Envisioning future scenarios

Specification:

PILLAR:

Technology and Design

Design phase:

Ideation

SOLO TAXONOMY LEVEL:

Extended Abstract

TIME:

Short

Summary

In this teaching activity, students will generate future scenarios in order to imagine and analyse potential widespread consequences, long-term effects and societal impacts of their own or others’ designs. The activity will lead students to envision at least one use or user scenario that goes beyond what they would normally describe as the intended use of their design. By applying their understanding of potential consequences and effects, they may rethink their designs and design decisions.

BACKGROUND

When focusing on users and user experiences, students may approach their own or others’ designs from a single, narrow perspective without realizing its potential impact on a broader society. Evidently, designs can have widespread consequences and long term effects on various stakeholders beyond the stakeholders initially imagined, both in positive and negative ways.

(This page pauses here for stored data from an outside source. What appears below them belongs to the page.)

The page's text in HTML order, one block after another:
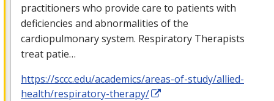
practitioners who provide care to patients with
deficiencies and abnormalities of the
cardiopulmonary system. Respiratory Therapists
treat patie…
https://sccc.edu/academics/areas-of-study/allied-
health/respiratory-therapy/
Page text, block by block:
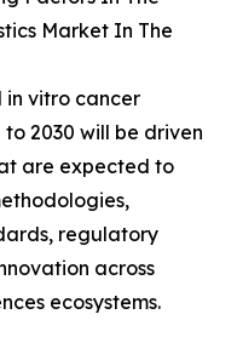
Market In The
vitro cancer
2030 will be driven
are expected to
regulatory
across
ecosystems.
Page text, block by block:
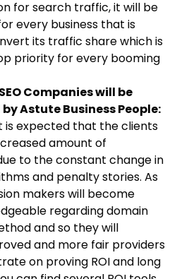
for search traffic, it will be
every business that is
its traffic share which is
priority for every booming
Companies will be
Astute Business People:
is expected that the clients
amount of
to the constant change in
and penalty stories. As
makers will become
regarding domain
and so they will
and more fair providers
on proving ROI and long
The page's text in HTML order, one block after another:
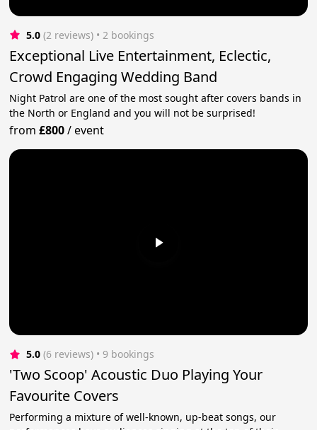
5.0 (2 reviews) • 2 bookings
Exceptional Live Entertainment, Eclectic,
Crowd Engaging Wedding Band
Night Patrol are one of the most sought after covers bands in
the North or England and you will not be surprised!
from£800/event
5.0 (6 reviews) • 9 bookings
'Two Scoop' Acoustic Duo Playing Your
Favourite Covers
Performing a mixture of well-known, up-beat songs, our
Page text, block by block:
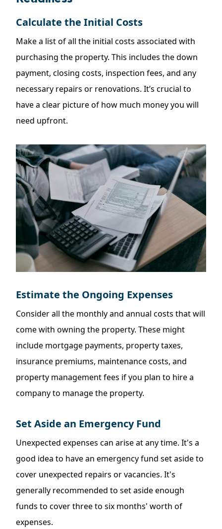
Calculate the Initial Costs
Make a list of all the initial costs associated with
purchasing the property. This includes the down
payment, closing costs, inspection fees, and any
necessary repairs or renovations. It’s crucial to
have a clear picture of how much money you will
need upfront.
Estimate the Ongoing Expenses
Consider all the monthly and annual costs that will
come with owning the property. These might
include mortgage payments, property taxes,
insurance premiums, maintenance costs, and
property management fees if you plan to hire a
company to manage the property.
Set Aside an Emergency Fund
Unexpected expenses can arise at any time. It's a
good idea to have an emergencyfund set aside to
cover unexpected repairs or vacancies. It's
generally recommended to set aside enough
funds to cover three to six months' worth of
expenses.
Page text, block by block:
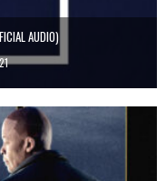
AUDIO)

If students lack an understanding of the broad impact and long term effects of their designs, they run the risk of inadvertently causing more harm than good in society.

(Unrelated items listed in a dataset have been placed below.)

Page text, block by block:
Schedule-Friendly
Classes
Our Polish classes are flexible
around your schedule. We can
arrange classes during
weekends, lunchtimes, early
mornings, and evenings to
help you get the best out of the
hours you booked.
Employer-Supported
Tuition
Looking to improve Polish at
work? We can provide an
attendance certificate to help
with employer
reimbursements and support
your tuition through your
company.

For this teaching activity, envisioning prompts are used as a tool for developing future scenarios to analyse and explain a use or user situation based on four criteria (stakeholders, time, values, pervasiveness). Each envisioning prompt will draw students’ attention to a particular socio-technical issue that is important yet easily overlooked (e.g., diverse geographics, political realities, obsolescence).

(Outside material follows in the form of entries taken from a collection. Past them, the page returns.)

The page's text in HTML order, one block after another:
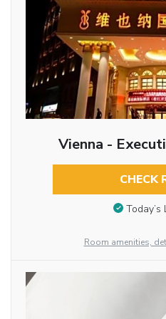
Vienna -
CHECK
Today’s
Room amenities,
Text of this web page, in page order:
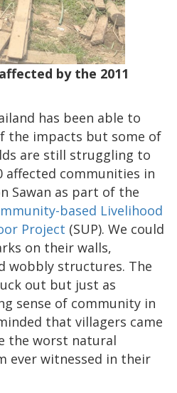
by the 2011
has been able to
the impacts but some of
are still struggling to
affected communities in
Sawan as part of the
based Livelihood
Project (SUP). We could
on their walls,
wobbly structures. The
out but just as
sense of community in
that villagers came
the worst natural
ever witnessed in their
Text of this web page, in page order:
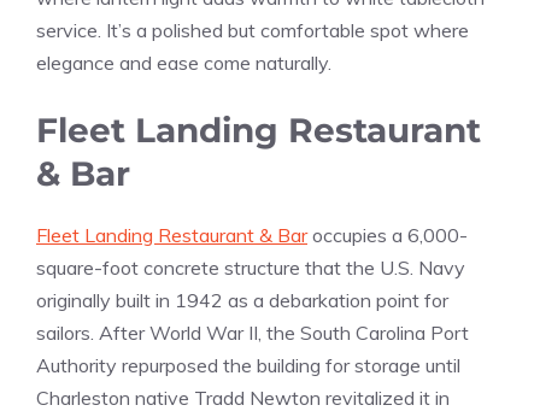
service. It’s a polished but comfortable spot where
elegance and ease come naturally.
Fleet Landing Restaurant
& Bar
Fleet Landing Restaurant & Baroccupies a 6,000-
square-foot concrete structure that the U.S. Navy
originally built in 1942 as a debarkation point for
sailors. After World War II, the South Carolina Port
Authority repurposed the building for storage until
Charleston native Tradd Newton revitalized it in

The teaching activity builds on the Envisioning Cards (Friedman & Hendry, 2012) developed by the Value Sensitive Design Research Lab at the Information School at the University of Washington. However, since these cards are not freely available, the main concepts are explained without requiring purchase of the cards.

LEARNING OUTCOMES

After the teaching activity students will be able to:

  • generate future scenarios in order to imagine and analyse potential widespread consequences, long-term effects and societal impacts of their own or others’ designs,
  • apply their understanding of potential widespread these consequences and long-term effects to potentially rethink their design and design decisions.

PREPARATIONS

  • Prepare a handout of the provided envisioning prompts.
  • Prepare a short introduction lecture on the importance of being conscious of the broad impact and long term effects of a design (see e.g. the teaching activity Introduction to Values in design). You may also want to use some examples of utopian/dystopian scenarios using different media such as text (e.g., Isaac Asimov’s Foundation) or video (e.g., A trailer of the Black Mirror episode on parental surveillance, Netflix, 2017). Also, include the four criteria (stakeholders, time, values, and pervasiveness). See the provided slides for examples of envisioning activities for each of the four criteria and some example scenarios from the paper by Nathan et al. (2008).
  • The activity can be done individually or as a group activity. In case of a group activity, arrange settings for group work (suggested size: 3-5 persons per group).

TEACHING ACTIVITY

  1. Give the lecture that you have prepared.
  2. Ask the students to select a project that they are developing as a group or that they have developed on their own, or present an example design case that they can develop a scenario for.
  3. Walk through the process of the activity, instructions, timeplan, and envisioning prompts. Describe the expected outcome, which is at least one future scenario for the design, using one or more of the envisioning criteria, and a reflection on possible consequences for the design. The scenarios can be described in a short story or as a video scenario. See the provided slides for examples of short stories.
  4. The students imagine one or more possible future scenarios (as a short story or a video) for their designs by using one or more envisioning prompts pertaining to the four criteria (stakeholders, time, values, pervasiveness). They may develop both utopian and dystopian versions of the futures.
  5. Highlight the fact that problems can be seen from multiple angles, and remind the students to think beyond the narrow utilitaristic design perspective.
  6. Share and summarise insights from the teaching activity and ask students to reflect upon their own designs and whether they think the scenario warrants some design changes. Remind them to explore various problem solving strategies such as service design, infrastructures and policy making. This can be documented separately or as part of their design documentation.

ASSESSMENT ACTIVITIES

To assess whether the intended learning outcomes were attained by the teaching activity the following assessment activities can be carried out (in class or after class).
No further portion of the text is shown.